Напряжение в зале росло. Разговор утихал. Даже официанты теперь
успокоились. Августа провела несколько раз гребнем по длинным темным
волосам. Соединила их в единую прядь и начала заплетать косу. Только мужчины
в соседнем кабинете продолжали тихо беседовать дальше.
- Вы правы, - сказал другой голос. - Все в сущности обман, но мы,
однако, имеем возможность кое-что вам предложить. Иначе бы мы не пришли. -
Голос звучал вежливо и услужливо, почти заискивающе. - Вы должны это
обдумать. Наша... - он помолчал и долго искал подходящее выражение, -
скажем, компания, которая нас уполномочила, взвесив все, пришла к этому
варианту. Для какого-либо выбора и перемен уже нет времени. Даже у вас нет
времени, все решено! Ведь дело идет не о вашей особе: если бы на вашем месте
был кто-то другой - значит, был бы кто-то другой, и все. Попытайтесь не
усложнять ситуацию; мы оба совсем незначительные люди, можете с нами
соглашаться или не соглашаться, на решение мы не сможем повлиять. В подобных
случаях отдельное лицо вообще не имеет влияния.
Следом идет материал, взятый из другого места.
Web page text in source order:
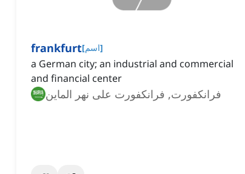
frankfurt[اسم]
a German city; an industrial and commercial
and financial center
فرانكفورت, فرانكفورت على نهر الماين
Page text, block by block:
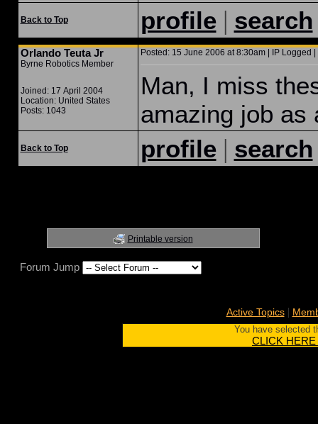
Back to Top profile| search
Orlando Teuta Jr
Byrne Robotics Member
Joined: 17 April 2004
Location: United States
Posts: 1043
Posted: 15 June 2006 at 8:30am | IP Logged |
Man, I miss
amazing job
Back to Top profile| search
Printable version
Forum Jump
Active Topics|
You have selected
CLICK
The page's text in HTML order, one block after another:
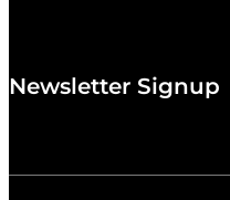
Newsletter Signup
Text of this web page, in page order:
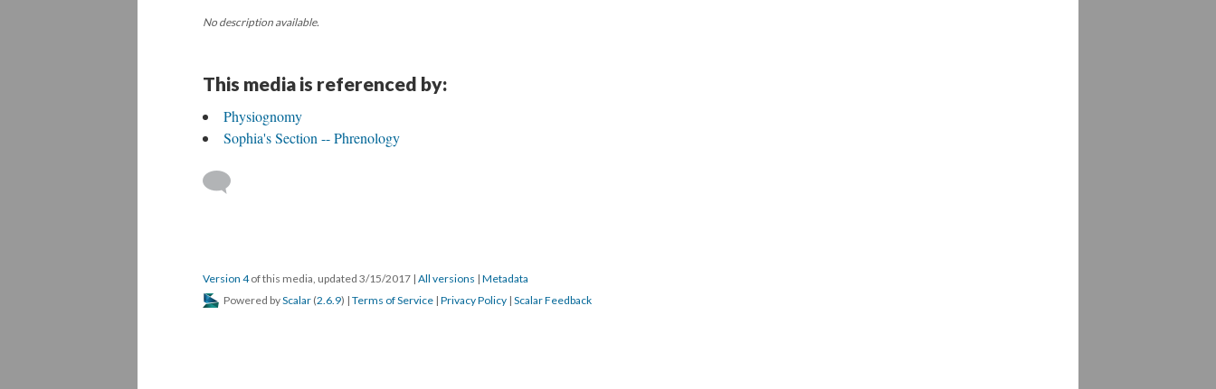
No description available.
This media is referenced by:
Physiognomy
Sophia's Section -- Phrenology
Version 4of this media, updated 3/15/2017 | All versions | Metadata
Powered byScalar (2.6.9) | Terms of Service | Privacy Policy | Scalar Feedback
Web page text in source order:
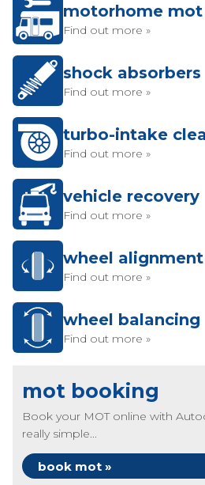
motorhome mot
Find out more »
shock absorbers
Find out more »
turbo-intake
Find out more »
vehicle recovery
Find out more »
wheel alignment
Find out more »
wheel balancing
Find out more »
mot booking
Book your MOT online with
really simple...
book mot »
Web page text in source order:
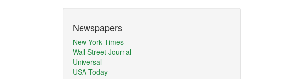
Newspapers
New York Times
Wall Street Journal
Universal
USA Today
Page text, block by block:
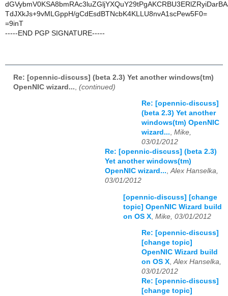
TdJXkJs+9vMLGppH/gCdEsdBTNcbK4KLLU8nvA1scPew5F0=
=9inT
-----END PGP SIGNATURE-----
Re: [opennic-discuss] (beta 2.3) Yet another windows(tm)
OpenNIC wizard... (continued)
Re: [opennic-discuss]
(beta 2.3) Yet another
windows(tm) OpenNIC
wizard..., Mike,
03/01/2012
Re: [opennic-discuss] (beta 2.3)
Yet another windows(tm)
OpenNIC wizard...,Alex Hanselka,
03/01/2012
[opennic-discuss] [change
topic] OpenNIC Wizard build
on OS X Mike, 03/01/2012
Re: [opennic-discuss]
[change topic]
OpenNIC Wizard build
on OS X,Alex Hanselka,
03/01/2012
Re: [opennic-discuss]
[change topic]
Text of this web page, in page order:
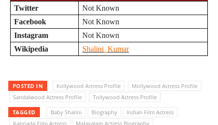
Twitter
Not Known
Facebook
Not Known
Instagram
Not Known
Wikipedia
Shalini_Kumar
POSTED IN Kollywood Actress Profile
Mollywood Actress Profile
Sandalwood Actress Profile
Tollywood Actress Profile
TAGGED Baby Shalini Biography
Indian Film Actress
Kannada Film Actress
Malayalam Actress Biography
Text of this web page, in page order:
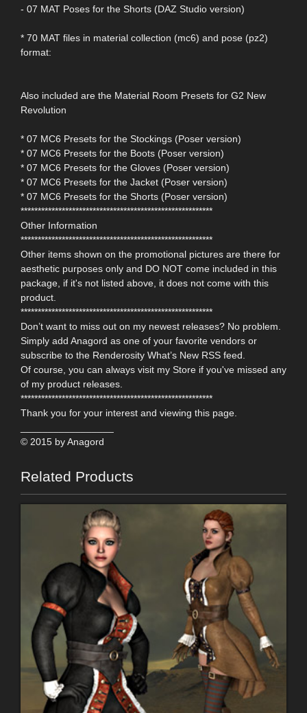
- 07 MAT Poses for the Shorts (DAZ Studio version)
* 70 MAT files in material collection (mc6) and pose (pz2)
format:
Also included are the Material Room Presets for G2 New
Revolution
* 07 MC6 Presets for the Stockings (Poser version)
* 07 MC6 Presets for the Boots (Poser version)
* 07 MC6 Presets for the Gloves (Poser version)
* 07 MC6 Presets for the Jacket (Poser version)
* 07 MC6 Presets for the Shorts (Poser version)
********************************************************
Other Information
********************************************************
Other items shown on the promotional pictures are there for
aesthetic purposes only and DO NOT come included in this
package, if it's not listed above, it does not come with this
product.
********************************************************
Don’t want to miss out on my newest releases? No problem.
Simply add Anagord as one of your favorite vendors or
subscribe to the Renderosity What’s New RSS feed.
Of course, you can always visit my Store if you've missed any
of my product releases.
********************************************************
Thank you for your interest and viewing this page.
© 2015 by Anagord
Related Products
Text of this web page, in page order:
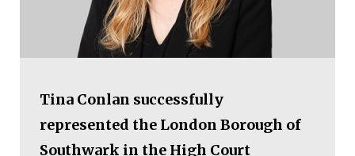
Tina Conlan successfully
represented the London Borough of
Southwark in the High Court
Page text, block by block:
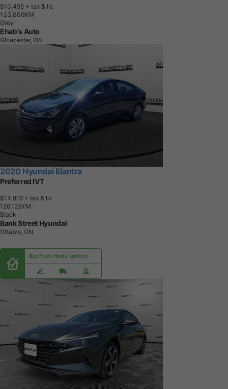
$10,495 + tax & lic
1 33,000KM
Grey
Ehab's Auto
Gloucester, ON
2020 Hyundai Elantra
Preferred IVT
$14,816 + tax & lic
1 26,1 22KM
Black
Bank Street Hyundai
Ottawa, ON
Buy From Home Options
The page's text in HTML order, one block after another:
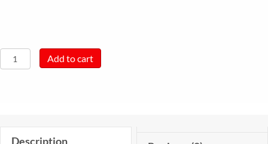
Ryker
Air
Add to cart
Description
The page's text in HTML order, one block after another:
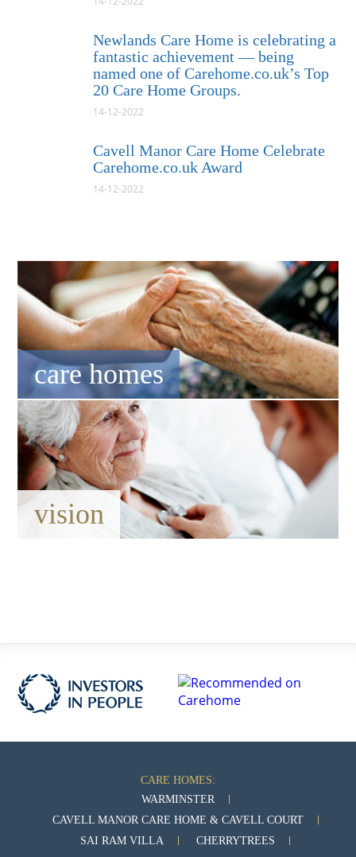
Newlands Care Home is celebrating a
fantastic achievement — being
named one of Carehome.co.uk’s Top
20 Care Home Groups.
14-12-2022
Cavell Manor Care Home Celebrate
Carehome.co.uk Award
14-12-2022
care homes
vision
CARE HOMES:
WARMINSTER
CAVELL MANOR CARE HOME & CAVELL COURT
SAI RAM VILLA
CHERRYTREES

- И значения, - добавил тихо третий.
- Так о чем речь? - холодно спросил первый мужчина.
- Прежде всего о жизни, о жизни ребенка. Гонорар и все остальное
получите, разумеется, тоже. Но теперь дело идет о жизни - вы поняли? Это
хорошая цена.
- Какого ребенка? - голос затвердел и звучал жестко, как железо по
железу.
- Вашей дочери, конечно!
Тишина.
Августа надела изящный старинный чепчик. Она подошла к кровати,
встряхнула ночную рубашку и очень медленно начала снимать плотно прилегающие
панталоны.
- Вы не можете мне воспрепятствовать... - это был раздраженный,
лишенный самообладания голос.
- Правда, этого мы не можем, в этом отношении мы не имеем никаких
инструкций. Но вы тоже не можете ничему воспрепятствовать, вообще ничему. Вы
станете виновником смерти своего ребенка, вы сами. Возможно, уже завтра
утром. Все зависит от вашего решения. Что, собственно, для вас еще имеет
цену?
Я ничего не понимал. Может быть, это были врачи, уговаривающие другого,
чтобы он отдал в их распоряжение какое-то новое лекарство. Меня это не
интересовало, голова у меня была полна своих забот. Та обнаженная на сцене
была моя жена. Пригласила меня на свое представление, чтобы я видел, какую
ослепительную карьеру она делала. Пятьсот гульденов за выступление! И заодно
она хотела мне помочь, хотела познакомить с капитаном Иоганном Фарриной,
который мог для меня что-то сделать...
Капитан Фаррина стоял у поручней капитанского мостика и неподвижно
смотрел вниз. Однако смотрел не на обломки шлюпок, качавшиеся на
поверхности, не на приближавшийся десант. Он смотрел через завесу сильного
дождя на нас! Через непреодолимое расстояние, разделяющее трюм и капитанский
мостик, мы смотрели друг другу в глаза. Потом в бешенстве он дернул головой,
как бы говоря: "Исчезните! Что вы пялите глаза!", и Гут Сейдл очнулся.
Паралич прошел. Возможно, это длилось минуту или две, в те мгновения
невозможно было определить время. Он рванул меня обратно в шахту и захлопнул
стальную дверь.
- Быстро! - выдохнул он голосом, какого я у него никогда еще не слышал.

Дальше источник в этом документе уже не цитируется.